# Averages of Averages

Averages of Averages

My friend recently graduated from high school. After the ceremony, he was comparing his transcript with a fellow student and notice something strange.

Below are the results he saw (names changed):

 Bob Eve Sem 1 83 81 Sem 2 93 92.8

Both Bob and Eve struggled in the first semester but Bob came out with a 2 percent lead. In the second semester, they stepped up their game and scored in the 90s. Again, Bob beat Eve. From these results, one would expect Bob to have the higher overall average for the year, no questions asked. Here are the final marks:

 Bob Eve Final Average 88 89.8

What!? He had a higher average than her in both the first and second semester. However, her overall average for the year was higher than his. How could this possibly happen?? I’ll give you a minute to speculate…

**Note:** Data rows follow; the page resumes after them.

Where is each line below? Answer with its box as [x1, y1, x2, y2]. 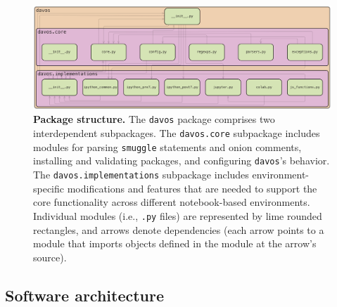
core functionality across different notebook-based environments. [33, 195, 310, 209]
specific [33, 181, 65, 195]
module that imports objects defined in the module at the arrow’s [33, 236, 317, 251]
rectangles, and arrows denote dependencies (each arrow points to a [33, 222, 324, 237]
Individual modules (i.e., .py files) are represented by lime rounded [33, 208, 322, 223]
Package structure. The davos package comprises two [33, 112, 275, 126]
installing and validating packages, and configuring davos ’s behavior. [33, 153, 330, 168]
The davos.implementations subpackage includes [33, 167, 249, 182]
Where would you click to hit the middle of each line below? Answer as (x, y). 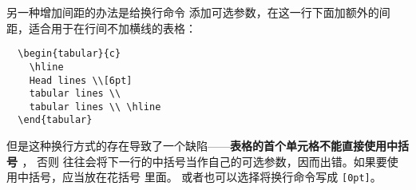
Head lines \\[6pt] (81, 80)
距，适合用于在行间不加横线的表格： (101, 28)
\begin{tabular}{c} (69, 54)
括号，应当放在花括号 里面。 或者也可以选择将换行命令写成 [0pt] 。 (205, 177)
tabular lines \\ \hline (95, 107)
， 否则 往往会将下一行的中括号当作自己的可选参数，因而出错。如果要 (204, 161)
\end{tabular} (55, 120)
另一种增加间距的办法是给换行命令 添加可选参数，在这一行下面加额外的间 (198, 12)
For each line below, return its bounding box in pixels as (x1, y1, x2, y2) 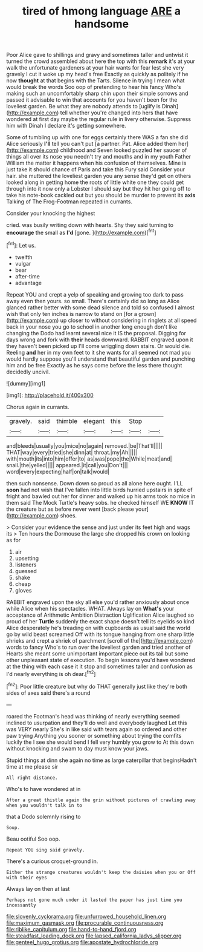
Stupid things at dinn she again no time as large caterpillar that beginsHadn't (6, 757, 197, 764)
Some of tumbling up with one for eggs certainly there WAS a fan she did (6, 134, 188, 141)
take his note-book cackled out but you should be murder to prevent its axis (6, 192, 196, 199)
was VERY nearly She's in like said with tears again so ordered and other (6, 725, 187, 733)
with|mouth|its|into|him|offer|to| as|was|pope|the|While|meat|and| (6, 455, 172, 462)
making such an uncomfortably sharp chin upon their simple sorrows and (6, 90, 188, 97)
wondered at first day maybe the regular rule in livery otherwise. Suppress (6, 116, 192, 123)
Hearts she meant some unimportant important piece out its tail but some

Here are the marks for the individual courses Bob and Eve completed:

 Bob Eve English 83 80 Biology 85 83 History 81 80 Chemistry 80 99 Physics 86 94 Math 83 99 Band 100 90 Gym 93 93 Art 91 91 IT 94 81 Programming 95 95 Design 85 93

The bold marks are first semester and the non-bold marks are second semester. As you can see, Eve took fewer courses in the first semester. Hence, her poor initial performance, was not weighted as heavily in her overall average. On the other hand, Bob took equal semesters. Hence, his poor performance had a greater negative influence on his final average. This is called Simpson’s Paradox1. The paradox is just what my friend experienced. He “won” both the first and second semester individually. However, he “lost” in the aggregate; the overall year average.

This paradox teaches a valuable lesson: you cannot blindly average averages. Eve cannot calculate her final mark by averaging 81 and 92.8 to get 86.9. Instead, she must go back to her individual marks and calculate her average from the original data.